The answer is the data below, repeated exactly, with no pictures included.
::: Exercise materials
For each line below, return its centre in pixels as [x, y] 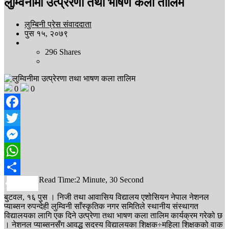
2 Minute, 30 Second [110, 179]
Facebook [20, 118]
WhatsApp [21, 167]
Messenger [21, 150]
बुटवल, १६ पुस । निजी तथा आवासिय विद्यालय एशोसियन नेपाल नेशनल [107, 197]
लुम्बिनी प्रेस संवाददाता [58, 24]
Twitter [16, 134]
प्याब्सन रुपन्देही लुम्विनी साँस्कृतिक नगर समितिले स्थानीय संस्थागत [101, 206]
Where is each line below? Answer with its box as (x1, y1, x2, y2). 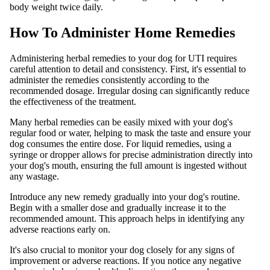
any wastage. (10, 171, 59, 181)
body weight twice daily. (10, 1, 103, 12)
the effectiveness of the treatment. (10, 96, 136, 107)
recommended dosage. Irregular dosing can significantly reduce (10, 85, 250, 96)
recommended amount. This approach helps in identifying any (10, 213, 245, 224)
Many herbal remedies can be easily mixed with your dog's (10, 116, 233, 127)
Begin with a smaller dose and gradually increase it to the (10, 202, 226, 213)
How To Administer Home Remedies (10, 24, 235, 40)
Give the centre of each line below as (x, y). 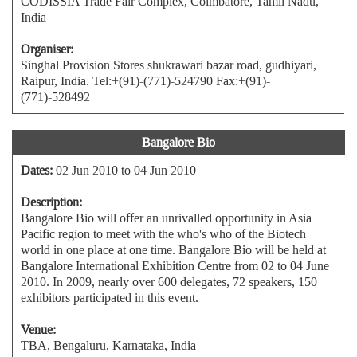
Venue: (38, 330)
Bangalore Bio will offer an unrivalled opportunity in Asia (166, 218)
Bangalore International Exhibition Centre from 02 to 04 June (175, 266)
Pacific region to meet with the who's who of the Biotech (163, 234)
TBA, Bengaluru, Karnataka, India (108, 345)
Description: (51, 202)
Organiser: (47, 49)
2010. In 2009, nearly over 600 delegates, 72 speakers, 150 (169, 282)
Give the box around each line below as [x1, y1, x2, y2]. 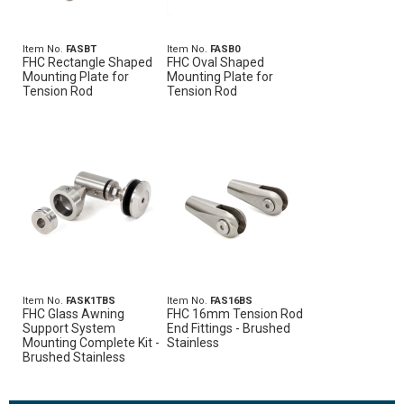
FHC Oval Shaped [167, 55, 265, 69]
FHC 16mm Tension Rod [167, 307, 304, 321]
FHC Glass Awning [23, 307, 124, 321]
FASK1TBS [66, 295, 115, 307]
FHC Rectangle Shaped [23, 55, 152, 69]
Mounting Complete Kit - [23, 335, 160, 350]
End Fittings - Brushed [167, 321, 291, 335]
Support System [23, 321, 115, 335]
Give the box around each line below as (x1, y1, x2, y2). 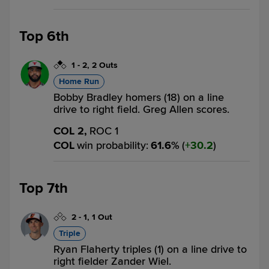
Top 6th (19, 28, 69, 45)
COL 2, (53, 124, 87, 138)
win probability (77, 139, 146, 152)
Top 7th (19, 180, 68, 197)
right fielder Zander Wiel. (53, 255, 171, 268)
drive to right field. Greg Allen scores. (53, 103, 229, 116)
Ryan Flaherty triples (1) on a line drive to (53, 243, 247, 256)
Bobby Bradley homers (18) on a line (53, 91, 224, 104)
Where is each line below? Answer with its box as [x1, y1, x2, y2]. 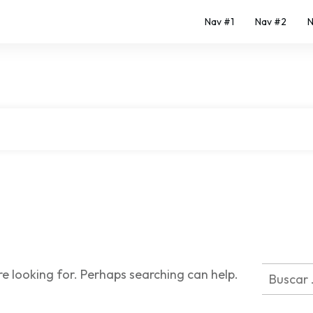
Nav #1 [205, 15, 234, 28]
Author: [147, 184, 183, 197]
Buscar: [261, 264, 303, 280]
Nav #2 [255, 15, 286, 28]
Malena [182, 184, 215, 197]
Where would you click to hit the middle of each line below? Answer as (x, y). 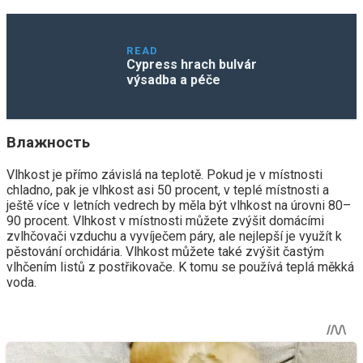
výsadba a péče (174, 79)
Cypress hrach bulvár (192, 64)
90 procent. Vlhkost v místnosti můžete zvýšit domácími (165, 221)
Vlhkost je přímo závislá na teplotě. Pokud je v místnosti (164, 175)
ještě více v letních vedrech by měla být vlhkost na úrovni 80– (179, 206)
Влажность (48, 143)
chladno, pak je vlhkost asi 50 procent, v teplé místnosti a (168, 190)
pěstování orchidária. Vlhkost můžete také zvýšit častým (165, 252)
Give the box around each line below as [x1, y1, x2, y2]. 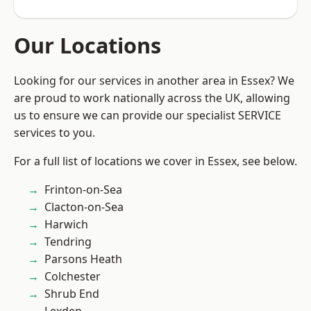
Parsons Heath [44, 251, 122, 267]
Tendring [44, 234, 92, 249]
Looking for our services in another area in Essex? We [14, 73, 294, 88]
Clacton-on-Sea [44, 199, 124, 215]
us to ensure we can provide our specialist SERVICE [14, 108, 281, 123]
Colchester [44, 269, 101, 284]
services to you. [14, 125, 95, 140]
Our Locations [14, 31, 161, 60]
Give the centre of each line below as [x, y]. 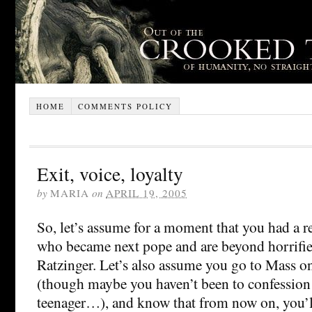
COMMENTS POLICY [125, 106]
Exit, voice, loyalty [110, 173]
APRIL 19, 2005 [147, 193]
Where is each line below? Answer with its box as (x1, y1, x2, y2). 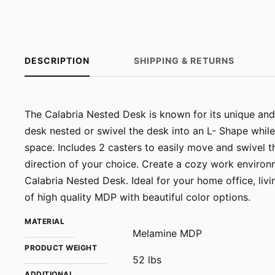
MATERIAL (25, 217, 64, 226)
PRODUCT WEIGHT (25, 243, 97, 252)
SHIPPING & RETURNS (134, 55, 234, 66)
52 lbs (133, 254, 161, 266)
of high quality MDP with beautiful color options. (25, 191, 250, 203)
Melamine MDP (133, 227, 202, 239)
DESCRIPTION (25, 55, 90, 66)
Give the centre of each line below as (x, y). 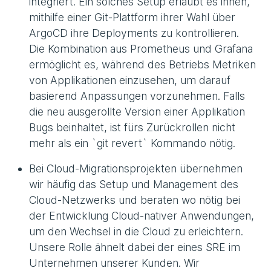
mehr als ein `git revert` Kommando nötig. (132, 143)
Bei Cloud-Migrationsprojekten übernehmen (136, 168)
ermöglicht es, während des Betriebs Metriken (142, 64)
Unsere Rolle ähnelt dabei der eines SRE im (135, 247)
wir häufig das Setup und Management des (134, 184)
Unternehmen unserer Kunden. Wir (114, 263)
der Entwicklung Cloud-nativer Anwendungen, (142, 215)
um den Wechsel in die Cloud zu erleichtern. (136, 231)
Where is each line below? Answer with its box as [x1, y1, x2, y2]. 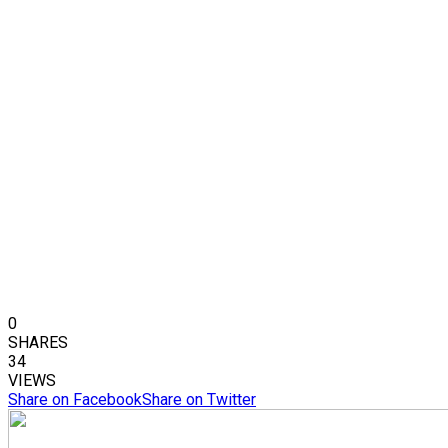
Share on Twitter [142, 390, 256, 410]
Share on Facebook [8, 390, 142, 410]
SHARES [8, 333, 68, 353]
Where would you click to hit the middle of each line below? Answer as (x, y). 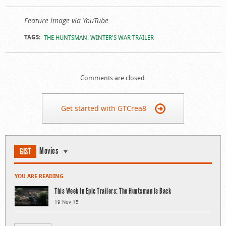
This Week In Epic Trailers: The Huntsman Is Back (113, 191)
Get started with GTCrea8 (103, 108)
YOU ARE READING (39, 176)
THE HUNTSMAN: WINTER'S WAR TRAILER (99, 37)
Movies (49, 151)
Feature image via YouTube (66, 20)
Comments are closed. (113, 77)
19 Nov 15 (67, 202)
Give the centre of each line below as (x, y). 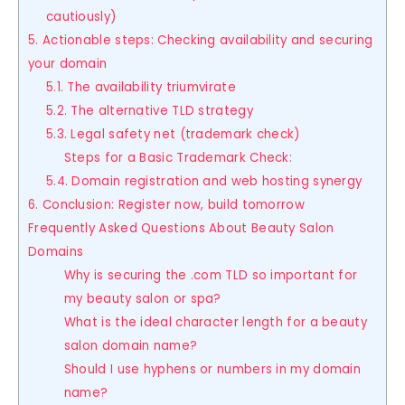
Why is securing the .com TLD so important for (211, 276)
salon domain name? (131, 346)
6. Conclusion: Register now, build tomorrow (166, 205)
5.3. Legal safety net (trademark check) (173, 135)
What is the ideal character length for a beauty (215, 323)
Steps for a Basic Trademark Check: (178, 158)
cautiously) (81, 17)
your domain (68, 64)
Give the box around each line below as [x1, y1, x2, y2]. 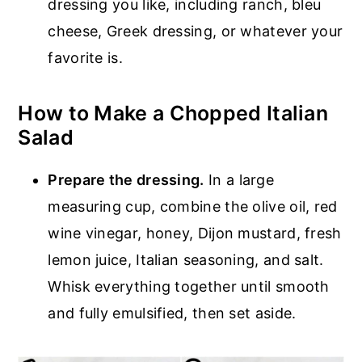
::::::
== Output for this task ==
For each line below, return its centre in pixels as [x, y] 
2 Minute, 30 Second [110, 179]
Facebook [20, 118]
WhatsApp [21, 167]
Messenger [21, 150]
बुटवल, १६ पुस । निजी तथा आवासिय विद्यालय एशोसियन नेपाल नेशनल [107, 197]
लुम्बिनी प्रेस संवाददाता [58, 24]
Twitter [16, 134]
प्याब्सन रुपन्देही लुम्विनी साँस्कृतिक नगर समितिले स्थानीय संस्थागत [101, 206]
Where is each line below? Answer with its box as (x1, y1, x2, y2). 
any wastage. (10, 171, 59, 181)
body weight twice daily. (10, 1, 103, 12)
the effectiveness of the treatment. (10, 96, 136, 107)
recommended dosage. Irregular dosing can significantly reduce (10, 85, 250, 96)
recommended amount. This approach helps in identifying any (10, 213, 245, 224)
Many herbal remedies can be easily mixed with your dog's (10, 116, 233, 127)
Begin with a smaller dose and gradually increase it to the (10, 202, 226, 213)
How To Administer Home Remedies (10, 24, 235, 40)
Give the centre of each line below as (x, y). 
Venue: (38, 330)
Bangalore Bio will offer an unrivalled opportunity in Asia (166, 218)
Bangalore International Exhibition Centre from 02 to 04 June (175, 266)
Pacific region to meet with the who's who of the Biotech (163, 234)
TBA, Bengaluru, Karnataka, India (108, 345)
Description: (51, 202)
Organiser: (47, 49)
2010. In 2009, nearly over 600 delegates, 72 speakers, 150 (169, 282)
Give the box around each line below as [x1, y1, x2, y2]. 
FHC Oval Shaped [167, 55, 265, 69]
FHC 16mm Tension Rod [167, 307, 304, 321]
FHC Glass Awning [23, 307, 124, 321]
FASK1TBS [66, 295, 115, 307]
FHC Rectangle Shaped [23, 55, 152, 69]
Mounting Complete Kit - [23, 335, 160, 350]
End Fittings - Brushed [167, 321, 291, 335]
Support System [23, 321, 115, 335]
Give the box around each line below as (x1, y1, x2, y2). 
Top 6th (19, 28, 69, 45)
COL 2, (53, 124, 87, 138)
win probability (77, 139, 146, 152)
Top 7th (19, 180, 68, 197)
right fielder Zander Wiel. (53, 255, 171, 268)
drive to right field. Greg Allen scores. (53, 103, 229, 116)
Ryan Flaherty triples (1) on a line drive to (53, 243, 247, 256)
Bobby Bradley homers (18) on a line (53, 91, 224, 104)
Where is each line below? Answer with its box as [x1, y1, x2, y2]. 
Nav #1 [205, 15, 234, 28]
Author: [147, 184, 183, 197]
Buscar: [261, 264, 303, 280]
Nav #2 [255, 15, 286, 28]
Malena [182, 184, 215, 197]
Where would you click to hit the middle of each line below? Answer as (x, y). 
výsadba a péče (174, 79)
Cypress hrach bulvár (192, 64)
90 procent. Vlhkost v místnosti můžete zvýšit domácími (165, 221)
Vlhkost je přímo závislá na teplotě. Pokud je v místnosti (164, 175)
ještě více v letních vedrech by měla být vlhkost na úrovni 80– (179, 206)
Влажность (48, 143)
chladno, pak je vlhkost asi 50 procent, v teplé místnosti a (168, 190)
pěstování orchidária. Vlhkost můžete také zvýšit častým (165, 252)
Give the box around each line below as [x1, y1, x2, y2]. 
Parsons Heath [44, 251, 122, 267]
Tendring [44, 234, 92, 249]
Looking for our services in another area in Essex? We [14, 73, 294, 88]
Clacton-on-Sea [44, 199, 124, 215]
us to ensure we can provide our specialist SERVICE [14, 108, 281, 123]
Colchester [44, 269, 101, 284]
services to you. [14, 125, 95, 140]
Our Locations [14, 31, 161, 60]
Give the centre of each line below as [x, y]. 
COMMENTS POLICY [125, 106]
Exit, voice, loyalty [110, 173]
APRIL 19, 2005 [147, 193]
Where is each line below? Answer with its box as (x1, y1, x2, y2). 
MATERIAL (25, 217, 64, 226)
PRODUCT WEIGHT (25, 243, 97, 252)
SHIPPING & RETURNS (134, 55, 234, 66)
52 lbs (133, 254, 161, 266)
of high quality MDP with beautiful color options. (25, 191, 250, 203)
Melamine MDP (133, 227, 202, 239)
DESCRIPTION (25, 55, 90, 66)
Give the centre of each line below as (x, y). 
mehr als ein `git revert` Kommando nötig. (132, 143)
Bei Cloud-Migrationsprojekten übernehmen (136, 168)
ermöglicht es, während des Betriebs Metriken (142, 64)
Unsere Rolle ähnelt dabei der eines SRE im (135, 247)
wir häufig das Setup und Management des (134, 184)
Unternehmen unserer Kunden. Wir (114, 263)
der Entwicklung Cloud-nativer Anwendungen, (142, 215)
um den Wechsel in die Cloud zu erleichtern. (136, 231)
Where is each line below? Answer with its box as [x1, y1, x2, y2]. 
Share on Twitter [142, 390, 256, 410]
Share on Facebook [8, 390, 142, 410]
SHARES [8, 333, 68, 353]
Where would you click to hit the middle of each line below? Answer as (x, y). 
This Week In Epic Trailers: The Huntsman Is Back (113, 191)
Get started with GTCrea8 (103, 108)
YOU ARE READING (39, 176)
THE HUNTSMAN: WINTER'S WAR TRAILER (99, 37)
Movies (49, 151)
Feature image via YouTube (66, 20)
Comments are closed. (113, 77)
19 Nov 15 (67, 202)
Give the centre of each line below as (x, y). 
Why is securing the .com TLD so important for (211, 276)
salon domain name? (131, 346)
6. Conclusion: Register now, build tomorrow (166, 205)
5.3. Legal safety net (trademark check) (173, 135)
What is the ideal character length for a beauty (215, 323)
Steps for a Basic Trademark Check: (178, 158)
cautiously) (81, 17)
your domain (68, 64)
Give the box around each line below as [x1, y1, x2, y2]. 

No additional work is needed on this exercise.